Data extract Block Start

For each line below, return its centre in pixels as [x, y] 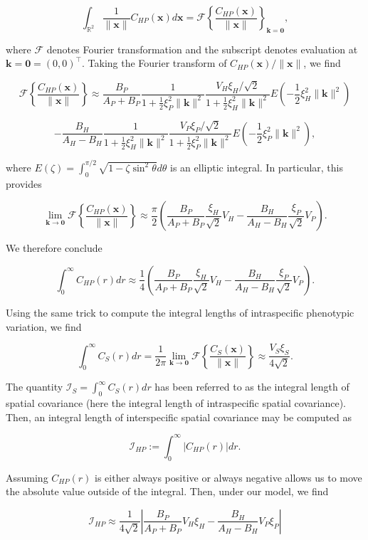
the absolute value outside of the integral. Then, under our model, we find [167, 491]
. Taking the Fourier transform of [154, 63]
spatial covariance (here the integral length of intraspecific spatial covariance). [176, 403]
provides [24, 183]
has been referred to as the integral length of [252, 387]
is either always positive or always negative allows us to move [228, 477]
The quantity [35, 387]
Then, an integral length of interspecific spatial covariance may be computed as [179, 417]
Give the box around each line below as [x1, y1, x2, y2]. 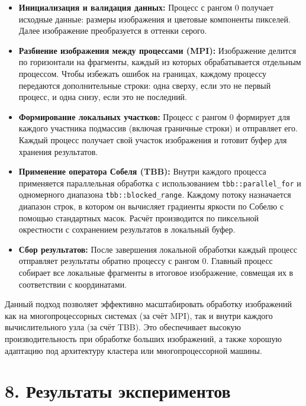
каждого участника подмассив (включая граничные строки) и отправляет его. [18, 122, 298, 134]
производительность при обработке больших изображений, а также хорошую [5, 332, 282, 344]
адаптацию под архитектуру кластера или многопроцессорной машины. [5, 344, 262, 356]
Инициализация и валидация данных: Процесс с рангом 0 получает [18, 1, 274, 13]
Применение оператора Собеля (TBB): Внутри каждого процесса [18, 165, 266, 178]
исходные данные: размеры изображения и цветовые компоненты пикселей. [18, 12, 291, 25]
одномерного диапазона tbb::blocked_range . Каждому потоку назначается [18, 188, 291, 201]
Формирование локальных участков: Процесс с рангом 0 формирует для [18, 110, 290, 123]
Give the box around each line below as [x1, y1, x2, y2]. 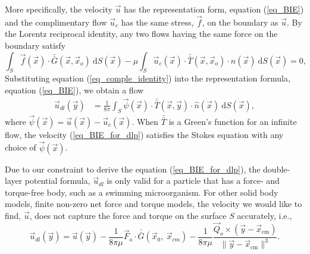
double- [263, 162, 290, 175]
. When [131, 115, 159, 127]
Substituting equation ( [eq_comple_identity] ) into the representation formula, [5, 72, 290, 84]
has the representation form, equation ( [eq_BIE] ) [124, 3, 304, 15]
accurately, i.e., [237, 209, 292, 222]
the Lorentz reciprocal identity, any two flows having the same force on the [5, 27, 278, 40]
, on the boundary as [202, 15, 278, 28]
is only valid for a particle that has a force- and [107, 174, 280, 187]
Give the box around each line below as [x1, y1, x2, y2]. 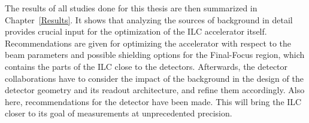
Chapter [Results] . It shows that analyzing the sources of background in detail [5, 13, 293, 26]
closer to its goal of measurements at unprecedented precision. [5, 107, 232, 119]
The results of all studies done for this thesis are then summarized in [5, 2, 257, 14]
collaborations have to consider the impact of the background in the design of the [5, 72, 304, 84]
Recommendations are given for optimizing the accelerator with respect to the [5, 36, 292, 49]
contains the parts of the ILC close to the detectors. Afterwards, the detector [5, 60, 288, 72]
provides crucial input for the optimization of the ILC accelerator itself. [5, 25, 267, 38]
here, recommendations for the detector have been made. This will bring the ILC [5, 95, 302, 107]
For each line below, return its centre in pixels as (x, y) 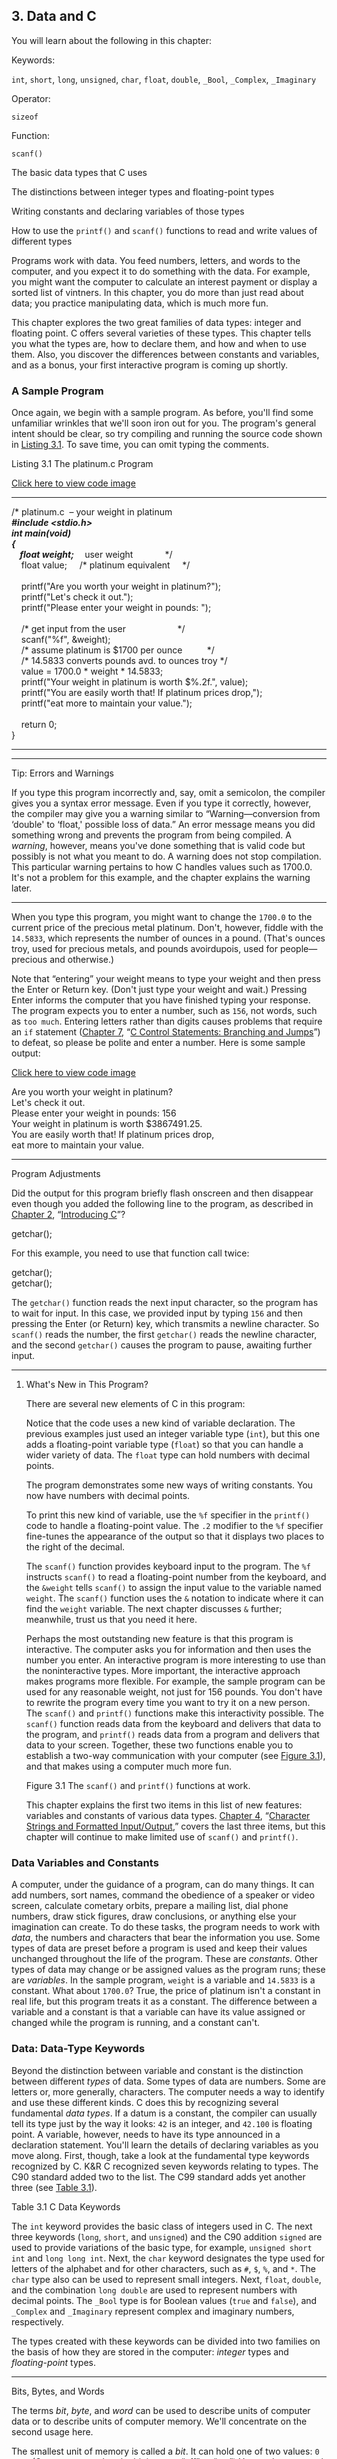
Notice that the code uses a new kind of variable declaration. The (160, 1423)
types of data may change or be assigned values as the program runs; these (168, 1970)
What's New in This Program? (87, 1385)
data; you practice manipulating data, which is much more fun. (140, 303)
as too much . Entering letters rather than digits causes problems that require (167, 1021)
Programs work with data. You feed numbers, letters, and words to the (156, 260)
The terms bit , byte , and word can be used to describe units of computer (161, 2410)
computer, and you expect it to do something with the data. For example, (161, 271)
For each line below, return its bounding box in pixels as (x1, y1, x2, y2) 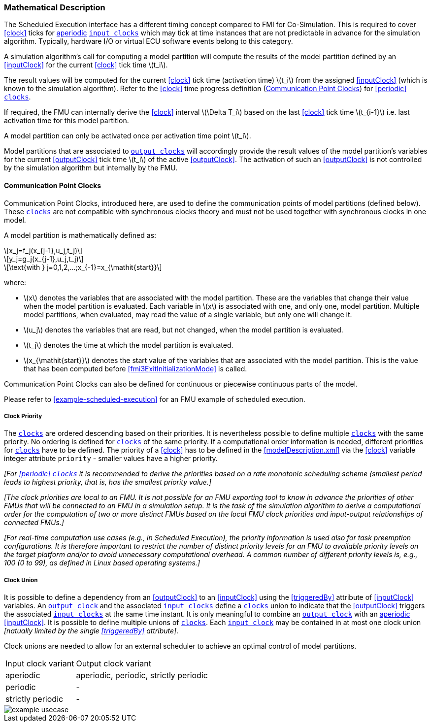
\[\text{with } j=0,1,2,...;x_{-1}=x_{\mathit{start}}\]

Data extract Block End

Print, exactly as written, the lines above from the first one to the one containing "исходные данные: размеры". Leave out pictures.

For each line below, return its centre in pixels as [x, y] 
the absolute value outside of the integral. Then, under our model, we find [167, 491]
. Taking the Fourier transform of [154, 63]
spatial covariance (here the integral length of intraspecific spatial covariance). [176, 403]
provides [24, 183]
has been referred to as the integral length of [252, 387]
is either always positive or always negative allows us to move [228, 477]
The quantity [35, 387]
Then, an integral length of interspecific spatial covariance may be computed as [179, 417]
Give the box around each line below as [x1, y1, x2, y2]. 
каждого участника подмассив (включая граничные строки) и отправляет его. [18, 122, 298, 134]
производительность при обработке больших изображений, а также хорошую [5, 332, 282, 344]
адаптацию под архитектуру кластера или многопроцессорной машины. [5, 344, 262, 356]
Инициализация и валидация данных: Процесс с рангом 0 получает [18, 1, 274, 13]
Применение оператора Собеля (TBB): Внутри каждого процесса [18, 165, 266, 178]
исходные данные: размеры изображения и цветовые компоненты пикселей. [18, 12, 291, 25]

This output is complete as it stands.